Confused about NN input

smu226 · May 24, 2020, 12:47am

Hello! This is probably something silly but I am confused about why the input to my NN doesn’t work. This is the network.

class SimpleNet(nn.Module):
    def __init__(self, ni):
        super().__init__()
        self.linear1 = nn.Linear(ni, 128)
        self.bn1 = nn.BatchNorm1d(128)
        self.linear2 = nn.Linear(128, 128)
        self.bn2 = nn.BatchNorm1d(128)
        self.linear3 = nn.Linear(128, 64)
        self.bn3 = nn.BatchNorm1d(64)
        self.linear4 = nn.Linear(64,64)
        self.bn4 = nn.BatchNorm1d(64)
        self.linear5 = nn.Linear(64,1)

    def forward(self, x):
        x = F.tanh(self.bn1(self.linear1(x)))
        x = F.tanh(self.bn2(self.linear2(x)))
        x = F.tanh(self.bn3(self.linear3(x)))
        x = F.tanh(self.bn4(self.linear4(x)))
        x = self.linear5(x)
        return x

n_variables = 2
model = SimpleNet(n_variables).cuda()

If I run

dt = torch.tensor([[1, 2],[3, 4]]).float().cuda()
model(dt)

it works fine. But for my case I need to pass one input at a time (after training) and when I do this:

dt = torch.tensor([[1, 2]]).float().cuda()
model(dt)

I am getting this error: Expected more than 1 value per channel when training, got input size torch.Size([1, 128])

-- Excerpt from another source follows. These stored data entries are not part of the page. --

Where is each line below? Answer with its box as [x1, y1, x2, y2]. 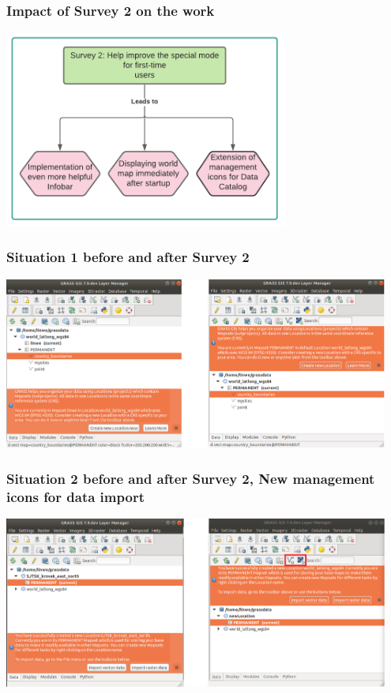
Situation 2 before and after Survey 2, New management [6, 468, 375, 488]
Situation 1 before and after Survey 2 [6, 247, 250, 267]
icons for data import [6, 486, 145, 506]
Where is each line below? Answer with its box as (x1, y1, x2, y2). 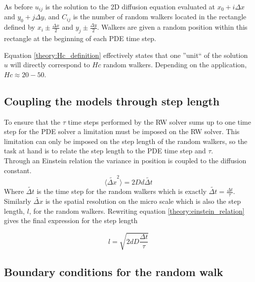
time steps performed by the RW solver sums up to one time (68, 116, 252, 127)
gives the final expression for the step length (4, 215, 138, 226)
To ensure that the (4, 116, 61, 127)
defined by (4, 22, 36, 32)
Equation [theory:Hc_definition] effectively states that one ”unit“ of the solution (4, 49, 248, 60)
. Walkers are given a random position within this (97, 22, 248, 32)
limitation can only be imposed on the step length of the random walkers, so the (4, 136, 248, 146)
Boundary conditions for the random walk (4, 264, 223, 279)
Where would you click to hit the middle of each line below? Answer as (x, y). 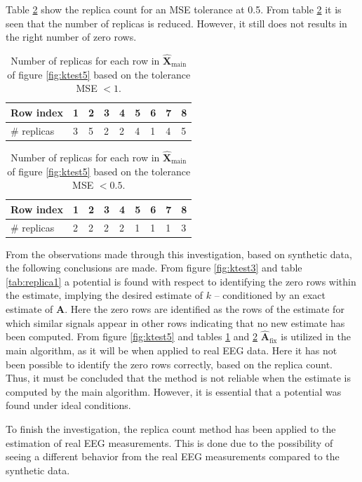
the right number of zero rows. (71, 37)
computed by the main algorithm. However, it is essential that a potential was (174, 391)
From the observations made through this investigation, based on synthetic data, (179, 254)
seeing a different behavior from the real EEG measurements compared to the (173, 456)
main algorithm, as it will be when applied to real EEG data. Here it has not (172, 350)
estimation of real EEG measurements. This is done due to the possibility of (169, 442)
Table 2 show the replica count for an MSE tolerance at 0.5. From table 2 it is (174, 9)
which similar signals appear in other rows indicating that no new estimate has (175, 322)
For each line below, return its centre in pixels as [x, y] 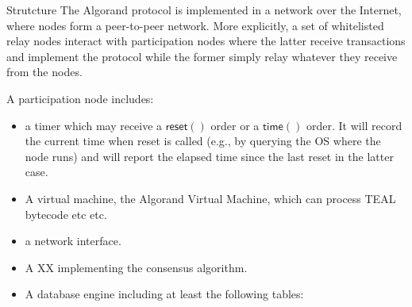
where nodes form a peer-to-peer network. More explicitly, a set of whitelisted [195, 25]
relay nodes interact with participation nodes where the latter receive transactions [206, 41]
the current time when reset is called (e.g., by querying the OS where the [203, 141]
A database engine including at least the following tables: [164, 294]
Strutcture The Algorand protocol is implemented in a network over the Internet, [204, 10]
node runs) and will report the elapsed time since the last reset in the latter [209, 156]
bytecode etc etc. [66, 214]
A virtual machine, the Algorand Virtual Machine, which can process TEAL [210, 198]
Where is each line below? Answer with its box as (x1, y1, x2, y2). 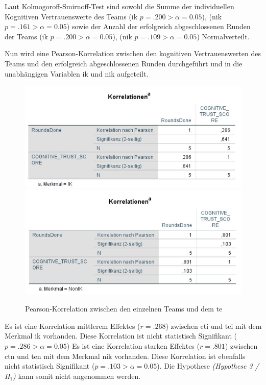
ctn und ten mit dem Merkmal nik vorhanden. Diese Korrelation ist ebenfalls (5, 350, 246, 361)
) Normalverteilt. (197, 31, 250, 41)
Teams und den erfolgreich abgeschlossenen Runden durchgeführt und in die (5, 58, 243, 68)
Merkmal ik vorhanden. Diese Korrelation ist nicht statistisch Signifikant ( (5, 330, 237, 341)
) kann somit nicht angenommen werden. (13, 370, 141, 381)
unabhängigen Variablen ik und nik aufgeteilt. (5, 68, 149, 79)
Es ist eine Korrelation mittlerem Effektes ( (5, 320, 140, 331)
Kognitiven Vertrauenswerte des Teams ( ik (5, 11, 138, 21)
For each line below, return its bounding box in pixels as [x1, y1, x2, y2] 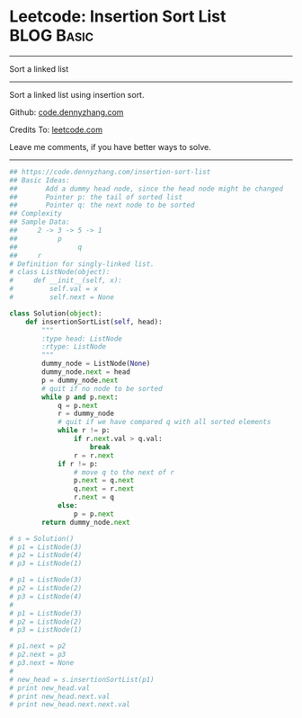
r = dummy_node [57, 409, 115, 419]
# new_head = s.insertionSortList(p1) [9, 675, 155, 684]
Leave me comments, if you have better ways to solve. [9, 141, 211, 152]
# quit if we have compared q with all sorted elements [57, 418, 271, 427]
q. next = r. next [73, 484, 135, 493]
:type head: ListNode [41, 334, 123, 343]
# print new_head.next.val [9, 692, 111, 701]
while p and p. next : [41, 393, 119, 402]
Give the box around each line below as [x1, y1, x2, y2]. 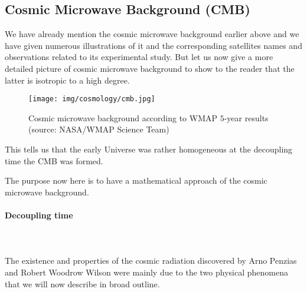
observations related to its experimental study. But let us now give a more [5, 51, 273, 63]
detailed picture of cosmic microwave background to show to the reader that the [5, 62, 295, 74]
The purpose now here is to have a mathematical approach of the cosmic [5, 174, 267, 187]
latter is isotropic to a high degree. [5, 74, 130, 86]
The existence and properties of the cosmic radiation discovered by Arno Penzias [5, 254, 297, 267]
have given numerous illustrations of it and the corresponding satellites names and [5, 39, 302, 51]
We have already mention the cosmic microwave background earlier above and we [5, 28, 299, 40]
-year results [224, 111, 269, 124]
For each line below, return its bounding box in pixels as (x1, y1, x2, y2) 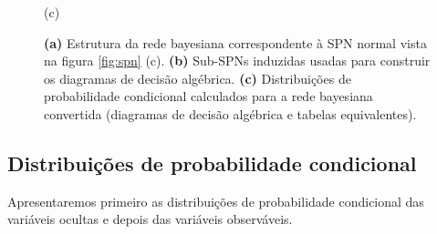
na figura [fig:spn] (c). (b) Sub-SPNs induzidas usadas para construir (44, 51, 431, 70)
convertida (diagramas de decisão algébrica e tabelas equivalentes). (44, 104, 417, 123)
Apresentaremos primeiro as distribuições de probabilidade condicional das (7, 191, 424, 210)
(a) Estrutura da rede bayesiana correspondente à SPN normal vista (44, 33, 427, 52)
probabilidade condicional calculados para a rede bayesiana (44, 86, 373, 106)
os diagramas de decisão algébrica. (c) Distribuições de (44, 68, 351, 87)
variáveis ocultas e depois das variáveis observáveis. (7, 209, 293, 229)
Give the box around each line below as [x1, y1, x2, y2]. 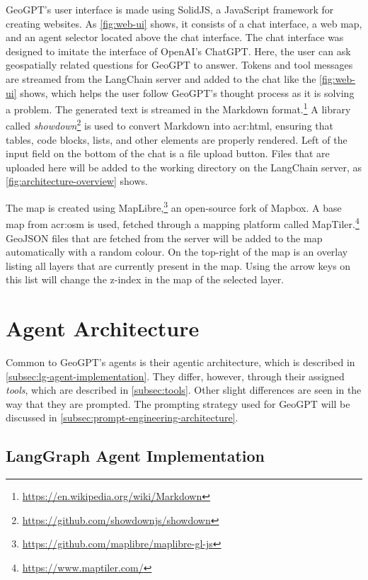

What am I doing wrong? Thank you!

ptrblck · May 24, 2020, 4:05am

The batchnorm layers cannot calculate the running estimates from a single sample, and raise this issue.
Your input activation would have the shape [1, 128] without a temporal dimension, where 128 are the input channels.

You could either disable the batchnorm layers via model.eval() or increase the batch size.
Also, using batchnorm layers in general for a small batch size might yield skewed running estimates.